- Task description
For the entries below, the result should be an exact transcription of the lines from the one with "Ganges Basin where" up to and including the one with "through erosion of", and only those.

───── Information supplied ─────

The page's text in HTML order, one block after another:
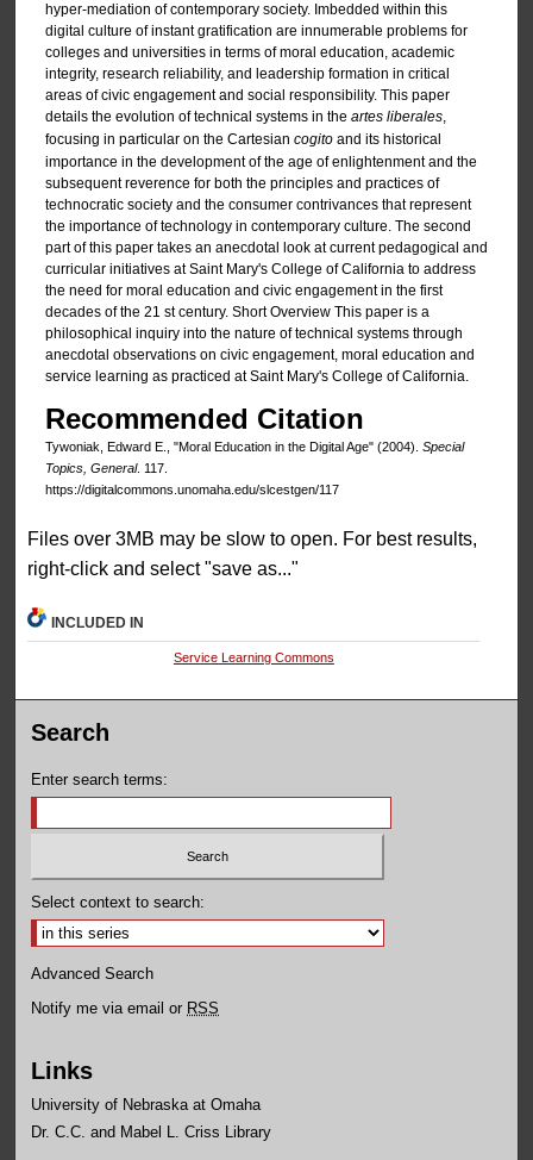
hyper-mediation of contemporary society. Imbedded within this
digital culture of instant gratification are innumerable problems for
colleges and universities in terms of moral education, academic
integrity, research reliability, and leadership formation in critical
areas of civic engagement and social responsibility. This paper
details the evolution of technical systems in the artes liberales,
focusing in particular on the Cartesian cogitoand its historical
importance in the development of the age of enlightenment and the
subsequent reverence for both the principles and practices of
technocratic society and the consumer contrivances that represent
the importance of technology in contemporary culture. The second
part of this paper takes an anecdotal look at current pedagogical and
curricular initiatives at Saint Mary's College of California to address
the need for moral education and civic engagement in the first
decades of the 21 st century. Short Overview This paper is a
philosophical inquiry into the nature of technical systems through
anecdotal observations on civic engagement, moral education and
service learning as practiced at Saint Mary's College of California.
Recommended Citation
Tywoniak, Edward E., "Moral Education in the Digital Age" (2004). Special
Topics, General. 117.
https://digitalcommons.unomaha.edu/slcestgen/117
Files over 3MB may be slow to open. For best results,
right-click and select "save as..."
INCLUDED IN
Service Learning Commons
Search
Enter search terms:
Select context to search:
Advanced Search
Notify me via email or RSS
Links
University of Nebraska at Omaha
Dr. C.C. and Mabel L. Criss Library
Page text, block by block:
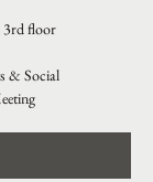
3rd floor
& Social
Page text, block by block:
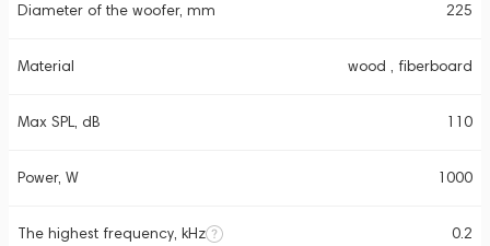
Diameter of the woofer, mm 225
Material wood , fiberboard
Max SPL, dB 110
Power, W 1000
The highest frequency, kHz 0.2
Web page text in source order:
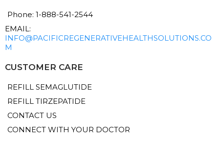
Phone: 1-888-541-2544
EMAIL:
INFO@PACIFICREGENERATIVEHEALTHSOLUTIONS.CO
M
CUSTOMER CARE
REFILL SEMAGLUTIDE
REFILL TIRZEPATIDE
CONTACT US
CONNECT WITH YOUR DOCTOR
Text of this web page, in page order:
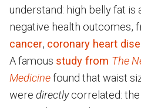
understand: high belly fat
negative health outcomes,
cancer, coronary heart
A famous study from The
Medicinefound that waist
were directlycorrelated:
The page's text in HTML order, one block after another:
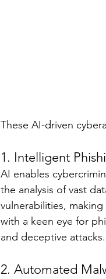
These AI-driven
1. Intelligent
AI enables
the analysis of vast
vulnerabilities,
with a keen eye for
and deceptive attacks.
2. Automated
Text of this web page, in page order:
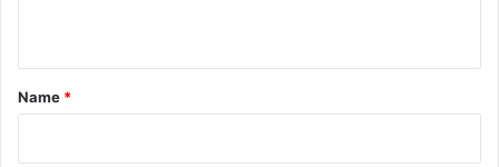
*
Name *
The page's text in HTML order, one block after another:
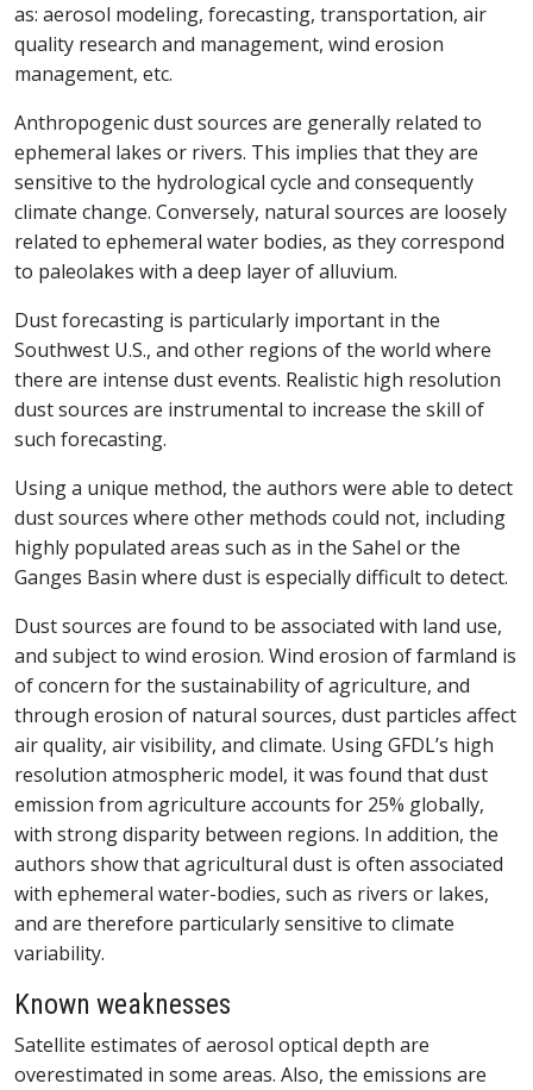
as: aerosol modeling, forecasting, transportation, air
quality research and management, wind erosion
management, etc.
Anthropogenic dust sources are generally related to
ephemeral lakes or rivers. This implies that they are
sensitive to the hydrological cycle and consequently
climate change. Conversely, natural sources are loosely
related to ephemeral water bodies, as they correspond
to paleolakes with a deep layer of alluvium.
Dust forecasting is particularly important in the
Southwest U.S., and other regions of the world where
there are intense dust events. Realistic high resolution
dust sources are instrumental to increase the skill of
such forecasting.
Using a unique method, the authors were able to detect
dust sources where other methods could not, including
highly populated areas such as in the Sahel or the
Ganges Basin where dust is especially difficult to detect.
Dust sources are found to be associated with land use,
and subject to wind erosion. Wind erosion of farmland is
of concern for the sustainability of agriculture, and
through erosion of natural sources, dust particles affect
air quality, air visibility, and climate. Using GFDL’s high
resolution atmospheric model, it was found that dust
emission from agriculture accounts for 25% globally,
with strong disparity between regions. In addition, the
authors show that agricultural dust is often associated
with ephemeral water-bodies, such as rivers or lakes,
and are therefore particularly sensitive to climate
variability.
Known weaknesses
Satellite estimates of aerosol optical depth are
overestimated in some areas. Also, the emissions are
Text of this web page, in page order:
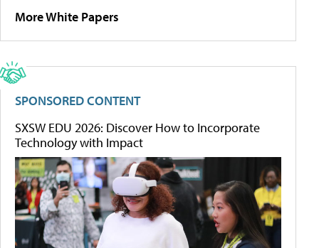
More White Papers
SPONSORED CONTENT
SXSW EDU 2026: Discover How to Incorporate
Technology with Impact
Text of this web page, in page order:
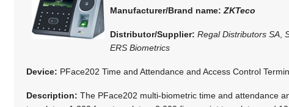
Manufacturer/Brand name:ZKTeco
Distributor/Supplier: Regal Distributors SA ,
ERS Biometrics
Device: PFace202 Time and Attendance and Access Control
Description: The PFace202 multi-biometric time and attendance
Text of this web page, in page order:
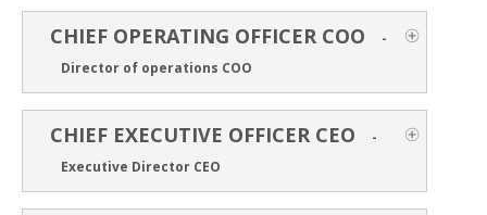
CHIEF OPERATING OFFICER COO
-
Director of operations COO
CHIEF EXECUTIVE OFFICER CEO
-
Executive Director CEO

─────

- Solution to this exercise
Ganges Basin where dust is especially difficult to detect.
Dust sources are found to be associated with land use,
and subject to wind erosion. Wind erosion of farmland is
of concern for the sustainability of agriculture, and
through erosion of natural sources, dust particles affect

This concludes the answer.